This is an open access article under the CC BY 4.0 license (https://creativecommons.org/licenses/by/4.0/).
Abstract

Since their introduction Drug Coated Balloons (DCBs) have slowly gained their spot into everyday cath-lab practice, first for treatment of in-stent restenosis (ISR), more recently for small vessels disease; today a growing body of evidence start supporting their use in more complex lesions, from bifurcations, to large vessels, to acute lesions. Although the new generation of DCBs showed a better performance and safety than the older one, the drug of choice has always been the Paclitaxel; last year some concerns were raised on the safety of Paclitaxel devices, in particular the balloons mining their use. Recently Sirolimus ventured in the DCBs world, making its appearance on cath-lab shelves and becoming a good alternative to Paclitaxel (DCB).

Keywords
DCB
Sirolimus
Paclitaxel
1. Introduction

Since the first stent implanted in 1986, the field of interventional cardiology and percutaneous coronary intervention (PCI) changed radically from a “balloon approach” to a metal implantation strategy [1]. Although in the last 30 years most of efforts were directed to improve stent technology and performance, their use is still burdened with complications, mainly restenosis and late or very-late thrombosis [2]. The introduction of drug-coated balloons (DCB) still represents the most attractive innovation in interventional cardiology field, in recent years; paclitaxel-coated balloon (PCB) earned their spot in the cath-lab for treatment of in-stent restenosis (ISR) and certain de novo coronary lesions [3]. Despite being relatively new, sirolimus-coated balloon (SCB) are rapidly gaining a role as an alternative to PCB, due to the fast updating technology in this field [4, 5, 6].
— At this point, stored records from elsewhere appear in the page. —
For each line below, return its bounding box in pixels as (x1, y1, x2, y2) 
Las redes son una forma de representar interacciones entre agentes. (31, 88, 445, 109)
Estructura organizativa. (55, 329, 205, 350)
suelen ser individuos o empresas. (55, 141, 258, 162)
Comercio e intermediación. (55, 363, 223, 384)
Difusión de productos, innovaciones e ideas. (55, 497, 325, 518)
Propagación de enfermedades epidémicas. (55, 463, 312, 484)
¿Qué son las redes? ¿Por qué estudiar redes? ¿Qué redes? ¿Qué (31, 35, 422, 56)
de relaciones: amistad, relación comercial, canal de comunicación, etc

2. Drug-coated balloon technology

PCI with DCB is based on the principle of delivering an anti-proliferative drug to the vessel wall, during balloon inflation, leaving no permanent implant. In order to obtain a good result lesion preparation is of paramount importance. A common mistake is using the DCB directly, without adequate lesion preparation [7]. After DCB delivery is important to look for optimal balloon expansion, less than 30% residual stenosis, no flow limiting dissection [7, 8, 9].

First recognized clinical indication for DCBs was in-stent restenosis (ISR), both in case of bare-metal stent (BMS) or drug-eluting stent (DES); this approach showed to be safe and feasible, better than plain old balloon angioplasty (POBA) and comparable to DES in terms of clinical outcomes [4, 10, 11].

Robust evidence from four landmark trials (BELLO, BASKET-SMALL 2, RESTORE SVD and PICCOLETO II) [5, 12, 13, 14], supported the use of PCBs also for de novo small-vessel coronary disease; recent data opened a new pathway in different scenarios such as large coronary arteries, multivessel disease, bifurcations and acute coronary syndrome (ACS) [15, 16, 17, 18].

3. Sirolimus vs paclitaxel, some biomolecular considerations

Not all DCBs are created equally; balloon design, polymeric coating, and the drug used affect DCB efficacy, safety and outcome.

Paclitaxel and sirolimus are two well know anti-proliferative drugs. Both reduce cell proliferation and cell migration. Clinical data suggests sirolimus-eluting stent proved to be superior to paclitaxel-eluting stent in terms of target lesion revascularization (TLR), target vessel revascularization (TVR), re-stenosis rate and major adverse cardiovascular events (MACE) [19, 20]; of course this cannot be extended entirely to all DCBs.

Paclitaxel mechanism of action is based on binding and disabling the microtubules, which are crucial during cellular mitosis by giving a strong structure to the cell for building the mitotic apparatus, which in turn helps to capture and separate chromosomes (Fig. 1).

Fig. 1.

Sirolimus and Paclitaxel mechanism of action at an endothelial cell. At the center of the figure, cell proliferation cycle can be note with the typical phases 0, G1, S, G2 and Mitosis (M). To the left, Paclitaxel disabling the microtubules (red), which helps to capture the chromosomes (green), during M phase. To the right, Sirolimus interacting with FKBP12 protein and inhibiting the mTOR kinase (blue), which works at the level of G1 to S phase.

The final result is cell death and impairment of proliferation, a potent antitumoral activity. Moreover, paclitaxel is a highly lipophilic cytostatic drug that can reside in tissue for a prolonged period of time, but at high doses can become cytotoxic and apoptotic, its biggest limitations (Table 1) [21, 22].

Table 1.Main biochemical and balloon differences between Sirolimus and Paclitaxel.
Sirolimus Paclitaxel
Biochemical characteristics
Antiproliferative
Cytostatic
Cytotoxic ×
Apoptotic ×
Suppress neutrophilic leukocyte activation ×
Lipophilic ×
Broader therapeutic window ×
Effects in normoxic conditions
Highly effective during hypoxia ×
Drug-coated balloon characteristics
Late vessel remodeling ×
Similar coating method ×

Sirolimus reversibly binds the cytosolic protein FKBP12, creating an immunosuppressive complex that blocks the activation of the cell-cycle-specific kinase, mTOR. This in turn results in blockage of cell-cycle progression at the level of G1 and S phase of the cell proliferation (Fig. 1). Even though sirolimus is less lipophilic than paclitaxel, it has a broader therapeutic window, providing an additional benefit (Table 1) [21, 22]. Neutrophilic leukocyte activation and transmigration should be avoided since it may precipitate adverse coronary events such as restenosis and stent thrombosis. In animal studies sirolimus effectively suppresses this process but paclitaxel tends to cause the opposite effect [23].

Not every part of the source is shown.